WHAT THE TASK ASKS » The material below holds pictures; leave them out and reproduce exactly the lines from the one with "ms.lasthandoff : 09/14/2020 [7, 118, 88, 126]" through the one with "OrderResponse (70, 36)", inclusive.

═════ RECORDED DATA ═════

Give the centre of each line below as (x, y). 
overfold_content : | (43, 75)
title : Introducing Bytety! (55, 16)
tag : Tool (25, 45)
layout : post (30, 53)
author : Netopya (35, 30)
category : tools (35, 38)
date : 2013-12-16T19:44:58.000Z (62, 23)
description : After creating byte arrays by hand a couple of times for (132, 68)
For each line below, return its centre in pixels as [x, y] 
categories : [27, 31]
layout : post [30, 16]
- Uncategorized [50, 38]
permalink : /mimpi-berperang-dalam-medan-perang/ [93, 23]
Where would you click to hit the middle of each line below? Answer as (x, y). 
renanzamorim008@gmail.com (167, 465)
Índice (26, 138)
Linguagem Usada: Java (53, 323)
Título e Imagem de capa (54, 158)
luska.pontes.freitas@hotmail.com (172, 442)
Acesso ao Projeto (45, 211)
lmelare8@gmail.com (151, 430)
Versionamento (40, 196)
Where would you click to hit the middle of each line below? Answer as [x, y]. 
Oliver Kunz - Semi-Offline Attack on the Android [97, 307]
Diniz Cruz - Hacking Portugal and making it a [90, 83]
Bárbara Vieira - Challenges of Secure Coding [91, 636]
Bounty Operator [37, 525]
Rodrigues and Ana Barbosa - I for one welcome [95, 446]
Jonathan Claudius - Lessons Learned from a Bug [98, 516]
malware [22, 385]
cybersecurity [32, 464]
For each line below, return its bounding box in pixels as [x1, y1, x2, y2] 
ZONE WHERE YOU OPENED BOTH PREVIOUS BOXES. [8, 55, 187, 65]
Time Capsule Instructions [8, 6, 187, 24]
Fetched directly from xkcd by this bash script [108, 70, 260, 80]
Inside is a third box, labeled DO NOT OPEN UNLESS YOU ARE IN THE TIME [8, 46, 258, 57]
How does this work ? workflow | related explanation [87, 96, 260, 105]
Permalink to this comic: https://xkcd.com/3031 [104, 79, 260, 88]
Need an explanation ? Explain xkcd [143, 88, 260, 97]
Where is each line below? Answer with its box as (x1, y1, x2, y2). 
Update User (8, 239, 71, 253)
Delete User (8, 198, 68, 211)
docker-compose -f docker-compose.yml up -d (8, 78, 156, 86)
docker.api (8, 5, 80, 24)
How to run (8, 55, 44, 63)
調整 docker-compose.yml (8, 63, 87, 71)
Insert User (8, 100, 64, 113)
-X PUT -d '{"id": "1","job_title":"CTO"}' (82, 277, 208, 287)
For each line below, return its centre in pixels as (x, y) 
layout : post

═════
═════ RECORDED DATA ═════

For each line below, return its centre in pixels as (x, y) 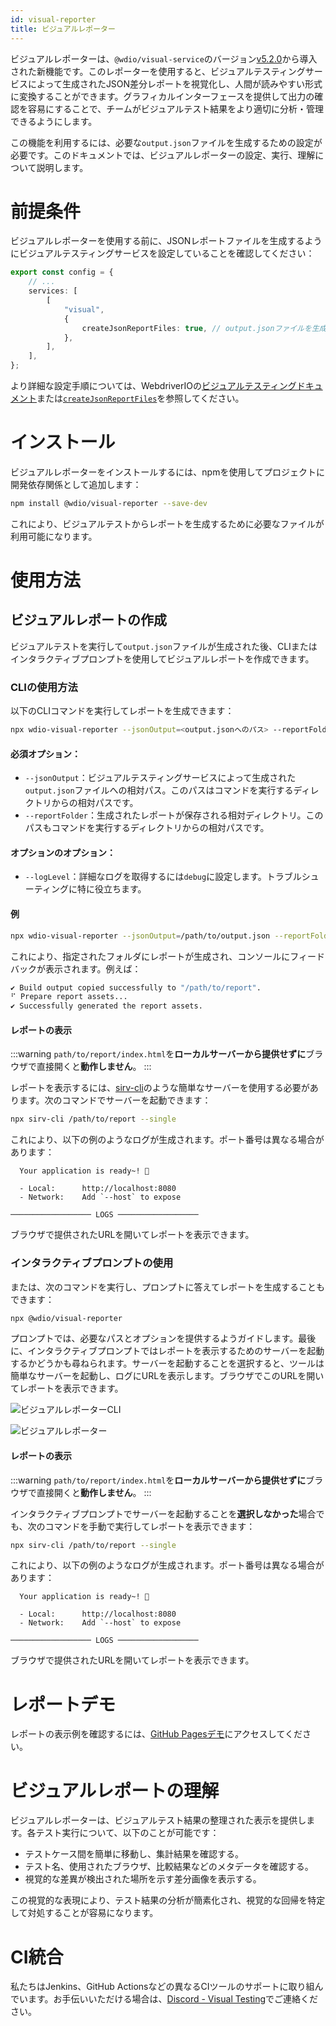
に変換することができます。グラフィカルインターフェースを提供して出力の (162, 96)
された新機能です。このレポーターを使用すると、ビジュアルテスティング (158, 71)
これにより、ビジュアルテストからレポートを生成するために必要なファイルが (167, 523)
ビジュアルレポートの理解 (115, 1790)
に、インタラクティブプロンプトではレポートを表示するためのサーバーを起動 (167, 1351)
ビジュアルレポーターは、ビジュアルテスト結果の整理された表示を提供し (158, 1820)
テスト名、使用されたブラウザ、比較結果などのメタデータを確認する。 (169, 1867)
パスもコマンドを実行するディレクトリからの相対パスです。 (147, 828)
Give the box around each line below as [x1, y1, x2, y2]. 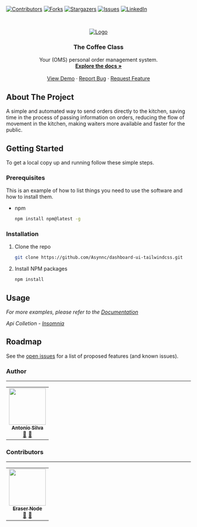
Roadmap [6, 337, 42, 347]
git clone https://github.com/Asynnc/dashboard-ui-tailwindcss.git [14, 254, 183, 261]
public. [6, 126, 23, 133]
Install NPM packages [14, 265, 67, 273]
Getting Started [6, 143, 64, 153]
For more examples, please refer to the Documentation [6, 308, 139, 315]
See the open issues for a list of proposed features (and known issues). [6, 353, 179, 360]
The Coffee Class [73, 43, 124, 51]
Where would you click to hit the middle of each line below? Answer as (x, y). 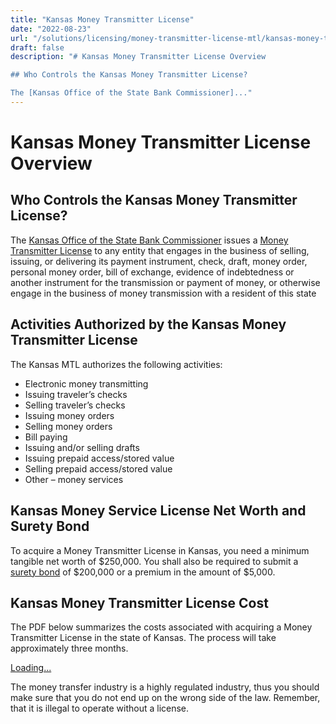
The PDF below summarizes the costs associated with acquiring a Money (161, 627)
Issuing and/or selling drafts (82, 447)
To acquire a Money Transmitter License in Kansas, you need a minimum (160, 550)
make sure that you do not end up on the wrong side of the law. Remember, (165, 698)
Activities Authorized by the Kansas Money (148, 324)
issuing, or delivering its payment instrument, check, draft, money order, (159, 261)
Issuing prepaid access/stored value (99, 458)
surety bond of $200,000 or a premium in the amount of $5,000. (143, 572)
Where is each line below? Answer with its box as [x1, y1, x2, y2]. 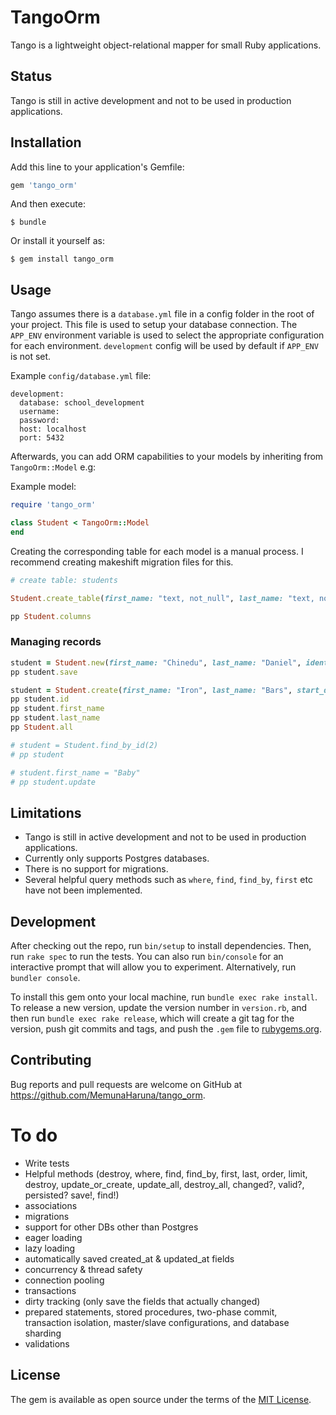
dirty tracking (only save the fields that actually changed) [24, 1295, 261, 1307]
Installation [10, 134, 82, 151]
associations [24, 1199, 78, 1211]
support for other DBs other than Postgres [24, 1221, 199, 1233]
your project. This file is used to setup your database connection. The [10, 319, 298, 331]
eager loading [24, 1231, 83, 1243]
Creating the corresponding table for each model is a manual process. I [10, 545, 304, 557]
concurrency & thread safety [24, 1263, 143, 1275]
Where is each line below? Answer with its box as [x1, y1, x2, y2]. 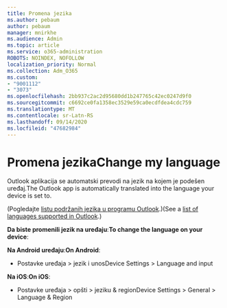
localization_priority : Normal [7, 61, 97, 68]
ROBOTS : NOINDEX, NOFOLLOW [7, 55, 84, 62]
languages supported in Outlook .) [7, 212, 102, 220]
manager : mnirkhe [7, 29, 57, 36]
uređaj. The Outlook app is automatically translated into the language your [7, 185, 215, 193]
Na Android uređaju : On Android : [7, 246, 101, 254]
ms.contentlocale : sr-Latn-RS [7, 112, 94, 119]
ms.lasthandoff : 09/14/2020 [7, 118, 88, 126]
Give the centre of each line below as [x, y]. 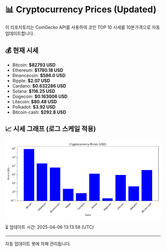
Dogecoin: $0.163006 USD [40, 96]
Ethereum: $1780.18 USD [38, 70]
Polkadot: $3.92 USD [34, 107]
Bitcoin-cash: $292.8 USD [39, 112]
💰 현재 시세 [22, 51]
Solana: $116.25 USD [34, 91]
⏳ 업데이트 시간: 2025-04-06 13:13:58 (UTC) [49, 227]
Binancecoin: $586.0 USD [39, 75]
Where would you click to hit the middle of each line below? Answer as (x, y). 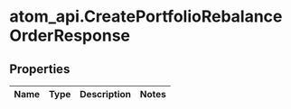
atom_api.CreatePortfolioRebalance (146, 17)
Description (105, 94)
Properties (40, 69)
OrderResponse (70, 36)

═════
═════ RECORDED DATA ═════

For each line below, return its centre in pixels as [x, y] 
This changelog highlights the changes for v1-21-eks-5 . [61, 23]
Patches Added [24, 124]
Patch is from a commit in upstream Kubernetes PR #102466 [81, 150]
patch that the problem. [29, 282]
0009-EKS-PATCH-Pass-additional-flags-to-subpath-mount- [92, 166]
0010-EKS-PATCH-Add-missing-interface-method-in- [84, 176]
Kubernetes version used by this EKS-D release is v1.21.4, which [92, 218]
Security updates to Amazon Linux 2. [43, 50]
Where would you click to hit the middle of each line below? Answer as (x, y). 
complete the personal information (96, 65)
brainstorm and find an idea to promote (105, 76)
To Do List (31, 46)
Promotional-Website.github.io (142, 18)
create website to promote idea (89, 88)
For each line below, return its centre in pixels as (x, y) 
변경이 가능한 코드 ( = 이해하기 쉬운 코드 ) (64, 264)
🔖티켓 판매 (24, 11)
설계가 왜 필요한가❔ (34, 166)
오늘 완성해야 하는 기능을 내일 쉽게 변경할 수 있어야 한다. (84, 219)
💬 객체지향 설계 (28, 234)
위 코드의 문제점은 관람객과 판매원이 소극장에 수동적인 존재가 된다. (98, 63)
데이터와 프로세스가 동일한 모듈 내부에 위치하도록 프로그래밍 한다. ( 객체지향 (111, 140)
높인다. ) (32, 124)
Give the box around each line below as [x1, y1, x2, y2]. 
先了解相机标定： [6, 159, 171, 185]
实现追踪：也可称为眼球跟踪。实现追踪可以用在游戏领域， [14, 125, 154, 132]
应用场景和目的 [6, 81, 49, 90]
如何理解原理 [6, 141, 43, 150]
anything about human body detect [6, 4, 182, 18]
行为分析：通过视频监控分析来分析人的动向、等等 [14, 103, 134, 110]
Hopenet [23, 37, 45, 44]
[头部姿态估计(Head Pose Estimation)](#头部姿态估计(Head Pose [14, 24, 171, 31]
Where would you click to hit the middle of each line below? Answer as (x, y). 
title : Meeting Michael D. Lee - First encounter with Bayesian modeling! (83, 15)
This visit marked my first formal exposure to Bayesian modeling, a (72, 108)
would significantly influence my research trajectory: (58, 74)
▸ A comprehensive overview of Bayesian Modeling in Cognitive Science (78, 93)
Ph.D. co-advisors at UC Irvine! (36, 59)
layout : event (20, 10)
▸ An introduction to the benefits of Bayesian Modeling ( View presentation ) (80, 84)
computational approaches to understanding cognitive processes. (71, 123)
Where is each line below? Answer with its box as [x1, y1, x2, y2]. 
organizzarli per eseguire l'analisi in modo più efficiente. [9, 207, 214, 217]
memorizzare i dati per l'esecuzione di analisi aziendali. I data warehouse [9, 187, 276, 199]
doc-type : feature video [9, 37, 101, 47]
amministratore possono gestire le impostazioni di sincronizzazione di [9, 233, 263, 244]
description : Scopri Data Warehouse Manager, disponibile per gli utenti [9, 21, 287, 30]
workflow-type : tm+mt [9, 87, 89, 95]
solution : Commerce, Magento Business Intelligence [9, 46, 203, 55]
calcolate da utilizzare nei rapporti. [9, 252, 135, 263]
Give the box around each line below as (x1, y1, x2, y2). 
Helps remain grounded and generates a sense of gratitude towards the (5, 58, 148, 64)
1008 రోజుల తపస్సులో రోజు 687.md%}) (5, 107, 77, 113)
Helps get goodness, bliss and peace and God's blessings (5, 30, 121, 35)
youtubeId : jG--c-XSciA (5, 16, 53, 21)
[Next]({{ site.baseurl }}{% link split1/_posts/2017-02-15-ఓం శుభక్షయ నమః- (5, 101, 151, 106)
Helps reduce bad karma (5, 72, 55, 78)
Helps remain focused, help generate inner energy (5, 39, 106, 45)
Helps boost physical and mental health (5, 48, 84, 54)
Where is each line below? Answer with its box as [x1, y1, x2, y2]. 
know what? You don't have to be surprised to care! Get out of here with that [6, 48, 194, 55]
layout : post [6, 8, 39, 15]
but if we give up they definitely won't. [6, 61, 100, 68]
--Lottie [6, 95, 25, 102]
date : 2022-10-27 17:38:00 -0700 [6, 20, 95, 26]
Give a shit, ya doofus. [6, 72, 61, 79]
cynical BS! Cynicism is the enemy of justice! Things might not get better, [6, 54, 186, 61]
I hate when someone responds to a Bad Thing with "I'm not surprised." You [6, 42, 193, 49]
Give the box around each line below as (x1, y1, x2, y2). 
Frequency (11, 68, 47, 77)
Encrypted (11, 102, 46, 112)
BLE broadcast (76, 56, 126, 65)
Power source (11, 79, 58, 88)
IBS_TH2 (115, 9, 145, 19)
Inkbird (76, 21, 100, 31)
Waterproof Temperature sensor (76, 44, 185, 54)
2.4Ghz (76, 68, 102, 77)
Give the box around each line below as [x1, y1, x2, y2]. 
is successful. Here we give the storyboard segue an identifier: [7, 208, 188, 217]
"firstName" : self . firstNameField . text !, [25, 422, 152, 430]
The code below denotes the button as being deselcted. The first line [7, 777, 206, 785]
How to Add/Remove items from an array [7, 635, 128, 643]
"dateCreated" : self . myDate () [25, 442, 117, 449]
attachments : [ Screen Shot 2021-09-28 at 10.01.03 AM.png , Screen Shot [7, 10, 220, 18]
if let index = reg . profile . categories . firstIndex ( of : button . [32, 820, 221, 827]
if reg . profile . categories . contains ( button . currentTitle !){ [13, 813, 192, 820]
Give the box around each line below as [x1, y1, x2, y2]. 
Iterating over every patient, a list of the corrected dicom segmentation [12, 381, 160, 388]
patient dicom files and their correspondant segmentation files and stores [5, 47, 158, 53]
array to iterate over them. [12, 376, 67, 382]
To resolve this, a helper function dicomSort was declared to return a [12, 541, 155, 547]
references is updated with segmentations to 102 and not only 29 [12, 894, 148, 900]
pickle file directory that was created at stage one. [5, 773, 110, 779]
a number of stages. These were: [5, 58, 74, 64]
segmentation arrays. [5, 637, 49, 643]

═════

WRITTEN ANSWER »
ms.lasthandoff : 09/14/2020 [7, 118, 88, 126]
Give the centre of each line below as [x, y]. 
Dogecoin: $0.163006 USD [40, 96]
Ethereum: $1780.18 USD [38, 70]
Polkadot: $3.92 USD [34, 107]
Bitcoin-cash: $292.8 USD [39, 112]
💰 현재 시세 [22, 51]
Solana: $116.25 USD [34, 91]
⏳ 업데이트 시간: 2025-04-06 13:13:58 (UTC) [49, 227]
Binancecoin: $586.0 USD [39, 75]
Where would you click to hit the middle of each line below? Answer as (x, y). 
atom_api.CreatePortfolioRebalance (146, 17)
Description (105, 94)
Properties (40, 69)
OrderResponse (70, 36)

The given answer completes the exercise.